Job Summary:
Bot Auto is revolutionizing the transportation of goods with cutting-edge autonomous trucks. They are seeking a highly skilled Software Engineer to design, develop, and scale machine learning infrastructure, focusing on model evaluation, training workflows, and data management.
Responsibilities:
• Architect and own a scalable, end-to-end model evaluation platform for perception and prediction models central to autonomous driving. Define metrics, design for scale, and make results actionable for researchers.
• Partner with research scientists to optimize and scale distributed training workflows. Integrate experiment tracking and reproducibility into the model lifecycle from day one.
• Design and maintain a versioned, high-quality training data store that accelerates model development and supports rapid iteration.
• Build automated pipelines spanning data preparation, model training, validation, and deployment — enabling fast experimentation and reproducible outcomes.
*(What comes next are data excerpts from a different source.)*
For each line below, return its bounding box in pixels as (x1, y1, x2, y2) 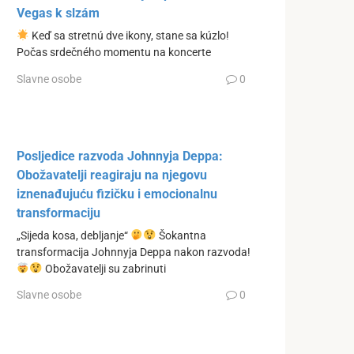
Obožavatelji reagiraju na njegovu (17, 167, 207, 183)
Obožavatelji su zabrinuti (42, 262, 166, 276)
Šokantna (156, 228, 206, 243)
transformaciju (17, 205, 100, 220)
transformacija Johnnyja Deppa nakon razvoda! (17, 245, 250, 259)
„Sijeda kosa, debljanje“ (17, 228, 130, 243)
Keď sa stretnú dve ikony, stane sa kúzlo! (29, 29, 230, 43)
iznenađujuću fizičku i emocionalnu (17, 186, 217, 201)
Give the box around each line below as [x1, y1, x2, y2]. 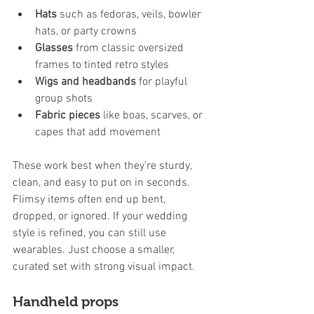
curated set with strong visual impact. [13, 259, 195, 274]
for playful [136, 74, 190, 89]
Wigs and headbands [35, 74, 136, 89]
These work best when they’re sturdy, [13, 158, 194, 173]
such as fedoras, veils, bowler [57, 7, 204, 22]
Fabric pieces [35, 108, 100, 123]
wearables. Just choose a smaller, [13, 243, 177, 257]
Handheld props [13, 293, 118, 309]
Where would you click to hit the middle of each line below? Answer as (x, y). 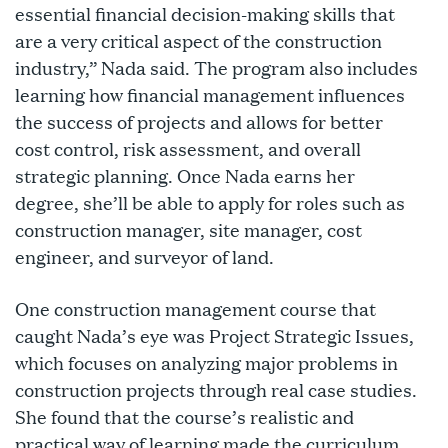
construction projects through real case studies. (216, 389)
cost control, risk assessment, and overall (188, 148)
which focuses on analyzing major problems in (206, 362)
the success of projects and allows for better (199, 121)
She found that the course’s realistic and (184, 416)
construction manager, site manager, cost (188, 229)
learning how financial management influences (210, 94)
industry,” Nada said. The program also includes (216, 67)
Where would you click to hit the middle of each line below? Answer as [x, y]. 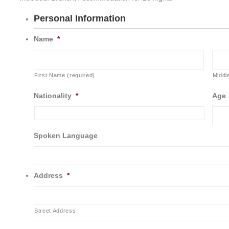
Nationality [53, 95]
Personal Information [80, 18]
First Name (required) [65, 75]
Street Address [55, 210]
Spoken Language [66, 135]
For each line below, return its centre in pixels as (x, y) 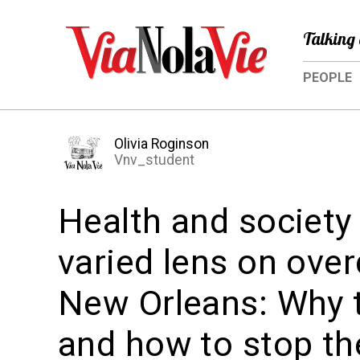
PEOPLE (327, 78)
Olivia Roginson (162, 144)
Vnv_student (155, 160)
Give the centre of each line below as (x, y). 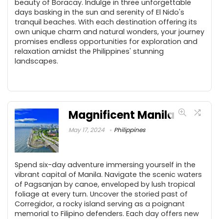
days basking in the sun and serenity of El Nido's (99, 12)
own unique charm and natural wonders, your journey (109, 32)
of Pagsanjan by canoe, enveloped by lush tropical (105, 184)
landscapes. (36, 61)
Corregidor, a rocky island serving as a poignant (100, 204)
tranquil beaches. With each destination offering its (106, 22)
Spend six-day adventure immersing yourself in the (105, 165)
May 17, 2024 (87, 130)
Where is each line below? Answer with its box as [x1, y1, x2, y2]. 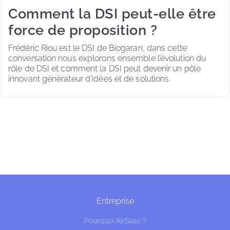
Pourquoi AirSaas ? [84, 217, 146, 225]
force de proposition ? [8, 22, 157, 38]
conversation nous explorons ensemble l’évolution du [8, 53, 208, 63]
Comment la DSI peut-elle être [8, 5, 216, 22]
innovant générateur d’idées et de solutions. [8, 74, 171, 84]
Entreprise [96, 196, 134, 206]
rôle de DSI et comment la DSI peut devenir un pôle [8, 64, 203, 73]
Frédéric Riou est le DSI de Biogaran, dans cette [8, 43, 189, 53]
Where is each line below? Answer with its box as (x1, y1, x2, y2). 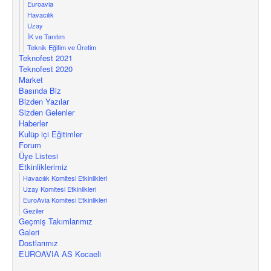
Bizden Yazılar (19, 95, 69, 107)
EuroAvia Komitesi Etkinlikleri (23, 194, 107, 204)
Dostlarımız (19, 237, 58, 249)
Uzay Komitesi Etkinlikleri (23, 183, 96, 194)
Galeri (19, 226, 39, 238)
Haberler (19, 117, 48, 129)
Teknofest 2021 (19, 51, 73, 64)
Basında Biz (19, 84, 61, 96)
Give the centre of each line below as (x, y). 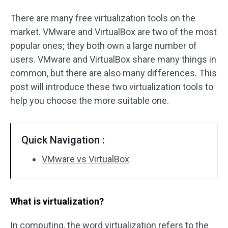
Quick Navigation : (63, 140)
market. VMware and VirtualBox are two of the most (113, 32)
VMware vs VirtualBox (85, 159)
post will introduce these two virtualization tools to (112, 87)
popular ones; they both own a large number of (104, 46)
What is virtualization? (57, 201)
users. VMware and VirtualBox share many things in (113, 59)
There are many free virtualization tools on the (103, 18)
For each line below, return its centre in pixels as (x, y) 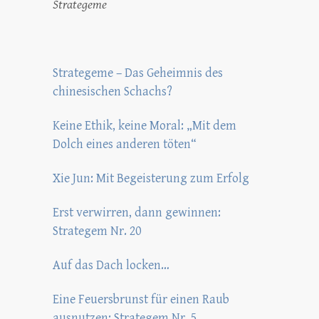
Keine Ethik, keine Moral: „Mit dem (145, 126)
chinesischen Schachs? (113, 91)
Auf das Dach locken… (111, 265)
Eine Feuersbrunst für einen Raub (141, 299)
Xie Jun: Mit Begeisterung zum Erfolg (151, 178)
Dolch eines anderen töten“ (125, 144)
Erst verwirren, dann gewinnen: (137, 213)
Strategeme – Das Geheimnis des (138, 73)
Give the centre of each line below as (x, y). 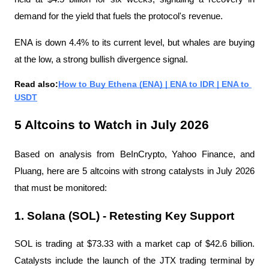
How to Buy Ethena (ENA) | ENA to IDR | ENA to (154, 84)
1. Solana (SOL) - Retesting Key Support (124, 216)
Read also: (36, 84)
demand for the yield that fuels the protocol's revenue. (119, 16)
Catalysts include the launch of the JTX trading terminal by (134, 260)
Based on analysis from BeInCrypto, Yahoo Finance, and (134, 154)
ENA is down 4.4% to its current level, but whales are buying (134, 42)
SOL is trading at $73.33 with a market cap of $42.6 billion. (134, 243)
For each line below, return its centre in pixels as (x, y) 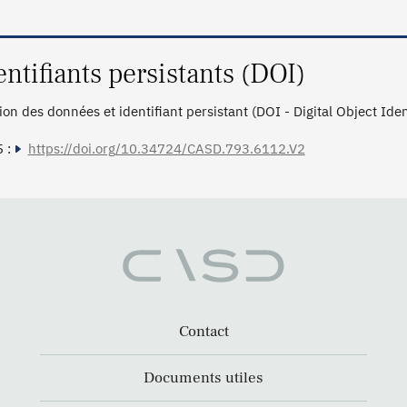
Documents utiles (203, 378)
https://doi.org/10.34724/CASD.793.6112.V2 (166, 148)
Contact (203, 332)
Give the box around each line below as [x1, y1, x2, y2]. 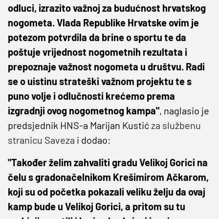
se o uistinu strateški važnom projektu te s [8, 75, 192, 87]
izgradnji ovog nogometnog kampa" [8, 104, 159, 116]
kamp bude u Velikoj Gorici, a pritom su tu [8, 200, 185, 212]
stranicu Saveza [8, 133, 75, 146]
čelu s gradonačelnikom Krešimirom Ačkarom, [8, 171, 209, 183]
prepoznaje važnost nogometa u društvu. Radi [8, 60, 205, 72]
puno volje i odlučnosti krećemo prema [8, 89, 175, 102]
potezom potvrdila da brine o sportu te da [8, 31, 186, 43]
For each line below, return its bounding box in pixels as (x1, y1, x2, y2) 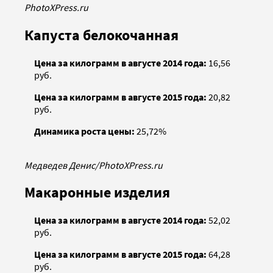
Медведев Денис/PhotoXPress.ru (24, 158, 163, 171)
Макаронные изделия (24, 183, 170, 202)
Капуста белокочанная (24, 25, 179, 44)
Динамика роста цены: (34, 124, 135, 137)
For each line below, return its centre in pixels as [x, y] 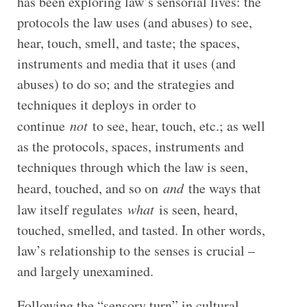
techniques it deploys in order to [106, 105]
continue [43, 126]
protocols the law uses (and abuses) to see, [134, 23]
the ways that [222, 188]
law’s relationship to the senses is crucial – [136, 251]
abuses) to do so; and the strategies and [125, 84]
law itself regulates [72, 210]
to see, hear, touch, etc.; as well [176, 126]
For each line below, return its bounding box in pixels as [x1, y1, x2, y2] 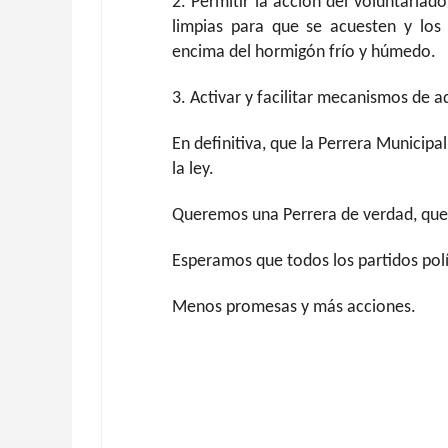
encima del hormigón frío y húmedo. [172, 43, 436, 62]
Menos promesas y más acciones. [172, 298, 416, 317]
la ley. [172, 160, 214, 179]
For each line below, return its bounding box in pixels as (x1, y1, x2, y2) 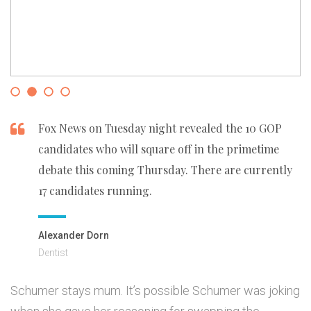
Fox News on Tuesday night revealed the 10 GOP (38, 121, 282, 136)
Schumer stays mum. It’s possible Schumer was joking (10, 283, 300, 299)
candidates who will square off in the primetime (38, 142, 279, 157)
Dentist (38, 247, 68, 259)
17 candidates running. (38, 183, 152, 199)
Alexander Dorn (38, 230, 109, 242)
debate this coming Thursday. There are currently (38, 162, 292, 178)
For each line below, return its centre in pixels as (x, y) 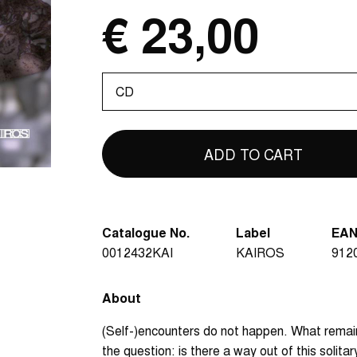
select (121, 101)
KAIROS (261, 252)
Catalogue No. (146, 232)
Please (122, 81)
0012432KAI (137, 252)
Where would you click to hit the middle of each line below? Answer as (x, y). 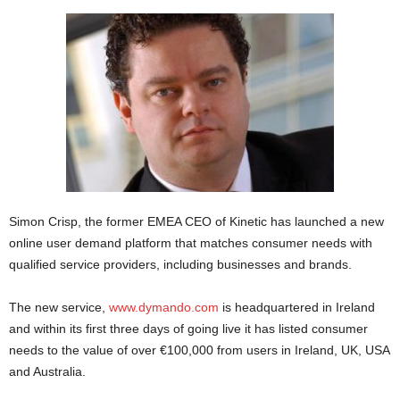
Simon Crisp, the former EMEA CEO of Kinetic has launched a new (196, 221)
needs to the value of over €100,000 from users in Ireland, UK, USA (199, 350)
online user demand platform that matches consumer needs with (191, 243)
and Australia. (47, 371)
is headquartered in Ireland (297, 307)
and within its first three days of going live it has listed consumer (188, 329)
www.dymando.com (164, 307)
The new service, (59, 307)
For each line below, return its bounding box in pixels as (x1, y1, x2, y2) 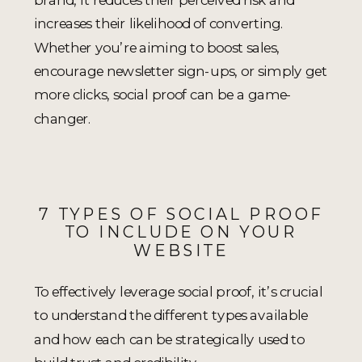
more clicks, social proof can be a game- (34, 86, 293, 103)
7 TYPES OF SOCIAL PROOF (39, 203, 323, 225)
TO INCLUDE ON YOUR (64, 221, 298, 242)
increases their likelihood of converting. (34, 15, 284, 32)
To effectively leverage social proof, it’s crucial (34, 282, 322, 300)
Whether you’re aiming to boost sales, (34, 38, 280, 56)
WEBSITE (133, 239, 229, 260)
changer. (34, 109, 92, 127)
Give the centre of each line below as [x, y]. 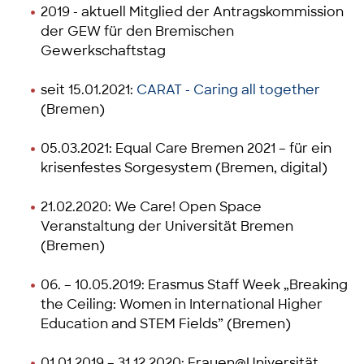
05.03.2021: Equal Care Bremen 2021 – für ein [186, 148]
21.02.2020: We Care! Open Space [151, 206]
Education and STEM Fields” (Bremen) [166, 323]
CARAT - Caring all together [228, 89]
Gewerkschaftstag [103, 50]
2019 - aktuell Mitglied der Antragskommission [192, 11]
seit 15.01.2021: [89, 89]
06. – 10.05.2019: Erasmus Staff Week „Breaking [194, 284]
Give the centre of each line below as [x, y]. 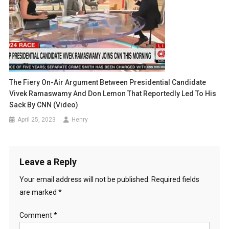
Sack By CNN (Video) [44, 105]
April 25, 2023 [37, 120]
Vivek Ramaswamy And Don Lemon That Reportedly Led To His [113, 94]
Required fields [175, 180]
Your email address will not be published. [84, 180]
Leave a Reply [48, 162]
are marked [39, 192]
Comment [36, 215]
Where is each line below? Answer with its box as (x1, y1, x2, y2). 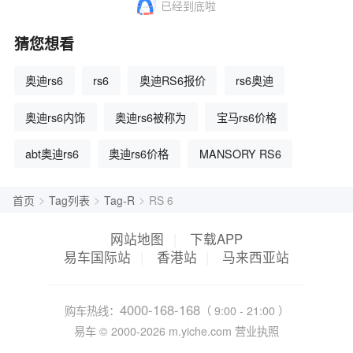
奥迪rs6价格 (109, 145, 169, 162)
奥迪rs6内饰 (25, 109, 86, 125)
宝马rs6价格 (216, 109, 277, 125)
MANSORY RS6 (199, 145, 281, 162)
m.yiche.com (165, 322, 235, 339)
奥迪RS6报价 (139, 72, 206, 89)
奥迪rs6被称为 (115, 109, 187, 125)
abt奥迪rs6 (25, 145, 80, 162)
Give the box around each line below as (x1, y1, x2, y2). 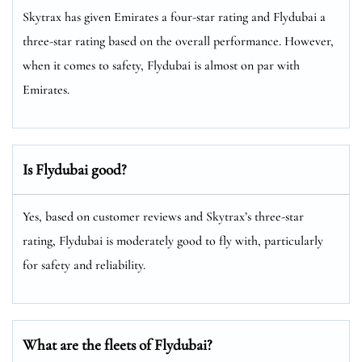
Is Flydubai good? (23, 159, 126, 179)
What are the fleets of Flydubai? (23, 335, 212, 354)
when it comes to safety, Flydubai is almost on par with (23, 57, 300, 74)
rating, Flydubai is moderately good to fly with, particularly (23, 232, 323, 249)
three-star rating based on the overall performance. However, (23, 32, 334, 49)
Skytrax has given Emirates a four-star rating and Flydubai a (23, 8, 326, 25)
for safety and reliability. (23, 256, 145, 273)
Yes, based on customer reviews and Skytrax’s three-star (23, 208, 304, 225)
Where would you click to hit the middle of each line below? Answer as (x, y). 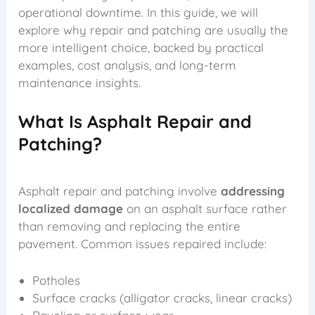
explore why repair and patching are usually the (154, 30)
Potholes (57, 280)
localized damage (71, 208)
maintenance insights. (80, 82)
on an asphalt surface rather (205, 208)
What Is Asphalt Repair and (135, 122)
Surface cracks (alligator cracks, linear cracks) (162, 297)
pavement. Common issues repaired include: (143, 243)
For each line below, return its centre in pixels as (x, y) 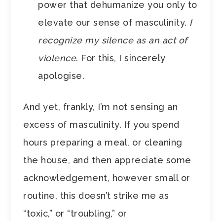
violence (57, 58)
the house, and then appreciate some (107, 160)
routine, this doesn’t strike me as (96, 196)
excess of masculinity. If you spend (101, 125)
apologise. (61, 76)
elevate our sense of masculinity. (114, 23)
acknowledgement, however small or (107, 178)
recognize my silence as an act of (113, 40)
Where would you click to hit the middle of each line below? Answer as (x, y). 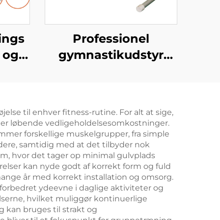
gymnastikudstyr (111, 55)
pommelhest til (111, 87)
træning (111, 103)
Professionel (111, 39)
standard (111, 71)
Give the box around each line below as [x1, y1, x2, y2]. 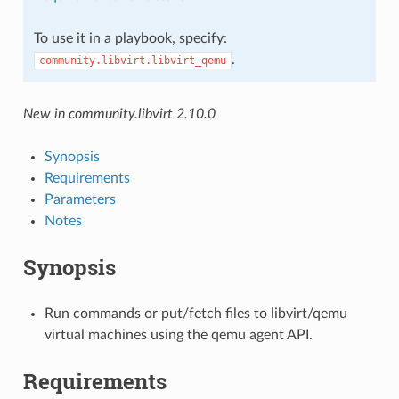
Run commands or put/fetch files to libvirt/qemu [44, 305, 347, 321]
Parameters [44, 191, 116, 207]
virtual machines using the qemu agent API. [44, 327, 313, 342]
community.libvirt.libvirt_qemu [38, 53, 226, 67]
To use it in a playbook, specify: [33, 30, 227, 45]
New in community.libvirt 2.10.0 [22, 106, 216, 121]
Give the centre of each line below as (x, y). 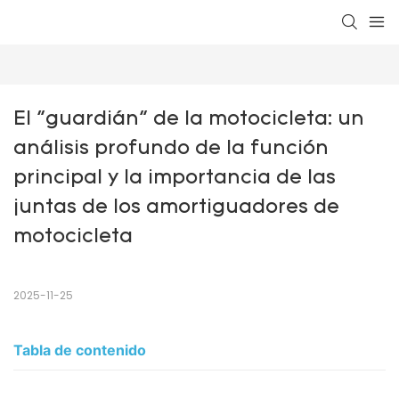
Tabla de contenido (80, 350)
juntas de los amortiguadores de (176, 208)
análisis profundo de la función (171, 150)
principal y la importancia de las (175, 179)
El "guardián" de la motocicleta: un (189, 120)
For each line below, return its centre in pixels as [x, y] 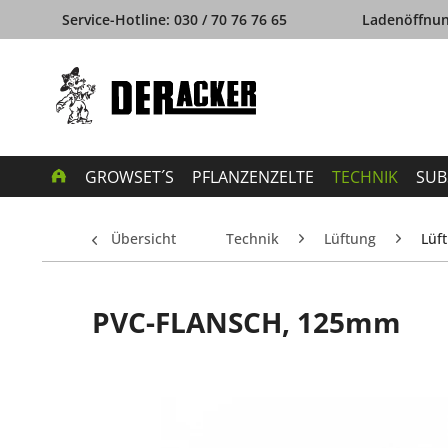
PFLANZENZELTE [253, 176]
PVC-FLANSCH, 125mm [246, 321]
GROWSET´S [129, 176]
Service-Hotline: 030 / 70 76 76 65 [174, 19]
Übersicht [143, 238]
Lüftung [350, 238]
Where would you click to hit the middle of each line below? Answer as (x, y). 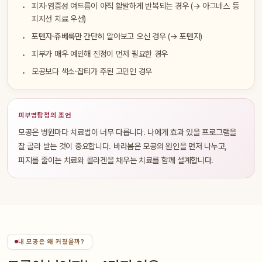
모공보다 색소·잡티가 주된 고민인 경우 (92, 71)
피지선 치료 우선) (59, 19)
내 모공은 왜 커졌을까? (51, 242)
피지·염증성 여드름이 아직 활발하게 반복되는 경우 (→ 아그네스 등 (135, 6)
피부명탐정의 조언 (45, 115)
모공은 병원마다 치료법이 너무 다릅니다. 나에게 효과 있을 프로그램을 (127, 132)
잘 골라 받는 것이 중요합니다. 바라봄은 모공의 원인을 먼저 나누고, (123, 146)
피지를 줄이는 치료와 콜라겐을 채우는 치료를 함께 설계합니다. (116, 160)
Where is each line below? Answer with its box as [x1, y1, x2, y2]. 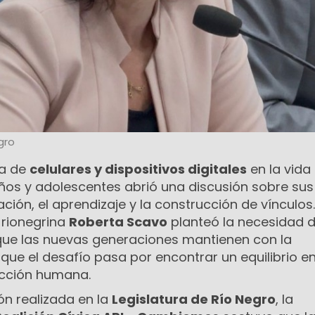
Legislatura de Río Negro [112, 290, 276, 309]
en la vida [247, 160, 311, 179]
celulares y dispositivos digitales [30, 160, 247, 179]
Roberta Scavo [69, 213, 167, 231]
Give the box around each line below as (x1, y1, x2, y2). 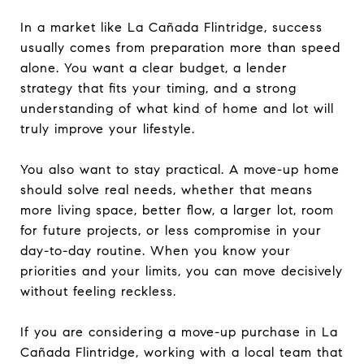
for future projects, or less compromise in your (20, 222, 322, 238)
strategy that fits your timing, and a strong (20, 80, 297, 96)
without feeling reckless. (20, 283, 176, 299)
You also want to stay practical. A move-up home (20, 161, 340, 177)
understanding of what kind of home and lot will (20, 100, 334, 116)
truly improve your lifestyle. (20, 120, 195, 136)
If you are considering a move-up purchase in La (20, 323, 338, 340)
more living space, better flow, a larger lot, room (20, 201, 334, 218)
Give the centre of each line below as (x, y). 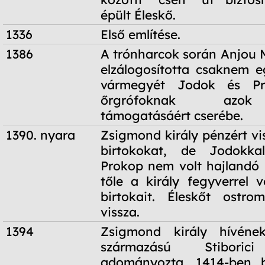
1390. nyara (41, 135)
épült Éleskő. (138, 15)
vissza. (120, 212)
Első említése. (140, 35)
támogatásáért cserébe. (172, 116)
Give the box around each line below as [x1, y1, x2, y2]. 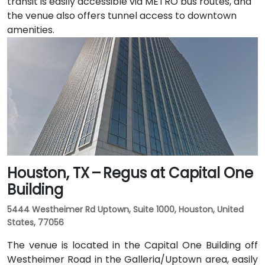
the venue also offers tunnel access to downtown [7, 8, 237, 22]
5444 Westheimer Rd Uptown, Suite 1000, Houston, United [7, 203, 244, 215]
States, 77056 [7, 216, 64, 228]
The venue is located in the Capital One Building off [7, 238, 258, 252]
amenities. [7, 22, 54, 37]
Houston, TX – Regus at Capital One [7, 163, 253, 183]
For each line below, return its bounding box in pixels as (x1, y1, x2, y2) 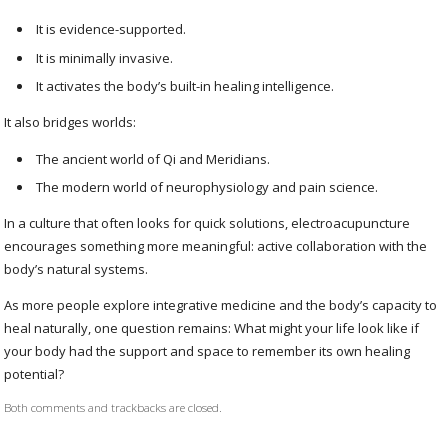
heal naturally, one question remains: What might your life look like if (4, 319, 420, 338)
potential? (4, 365, 65, 384)
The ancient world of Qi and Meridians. (36, 150, 271, 169)
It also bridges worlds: (4, 112, 137, 131)
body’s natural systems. (4, 260, 149, 279)
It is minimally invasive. (36, 48, 174, 67)
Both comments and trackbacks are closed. (4, 399, 223, 416)
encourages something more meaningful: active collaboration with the (4, 237, 428, 256)
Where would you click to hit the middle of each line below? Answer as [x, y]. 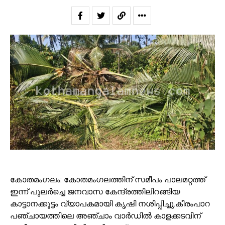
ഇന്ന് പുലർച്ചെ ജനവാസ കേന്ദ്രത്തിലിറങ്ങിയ [95, 192]
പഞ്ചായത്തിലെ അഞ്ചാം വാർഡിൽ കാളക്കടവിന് [105, 216]
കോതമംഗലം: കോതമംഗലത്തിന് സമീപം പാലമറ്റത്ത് [108, 180]
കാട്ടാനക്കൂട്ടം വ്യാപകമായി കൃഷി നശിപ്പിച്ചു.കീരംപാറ [110, 204]

• Contribute to tooling and infrastructure that powers high-throughput, high-accuracy data annotation at scale.
• Develop production ML services that treat models as products — with reliability, observability, and continuous improvement built in.
• Maintain and evolve a robust data storage and access layer (S3 data lake, Delta Lake) underpinning annotation, evaluation, and training workflows.
• Build scalable, reliable data collection pipelines supporting diverse vehicle dispatch missions.
• Develop foundational services and packages that provide clean, performant access to autonomous driving data across the stack.
Qualifications:
Required:
• Educational Background: Bachelor's or Master's in Computer Science, or equivalent practical experience.
• Strong Programming Skills: Strong proficiency in Python; working knowledge of C++
• ML/DL Infrastructure Experience — Demonstrated hands-on experience building or scaling at least one of the following in a production environment: Evaluation platforms — automated model benchmarking, metric computation, and regression tracking across model versions. Training infrastructure — distributed training pipelines, experiment tracking, and model lifecycle management (e.g. W&B, MLflow, ClearML). Dataset curation & feature stores — versioned dataset management, data lineage, and tooling for high-quality training data at scale. Annotation platforms — tooling or pipelines that support high-throughput, high-accuracy labeling workflows.
• Distributed Systems — Strong experience with distributed computing and container orchestration — Kubernetes, Spark, or comparable frameworks.
• Ability to operate independently: scope ambiguous problems, make sound architecture decisions, and drive them to completion.
Preferred:
• C++ experience in performance-sensitive or safety-critical applications
• Full-stack service development experience.
• Prior work in autonomous driving or robotics.
Company:
Transforming American Transportation with Autonomous Trucks Founded in 2023, the company is headquartered in Houston, USA, with a team of 51-200 employees. The company is currently Growth Stage.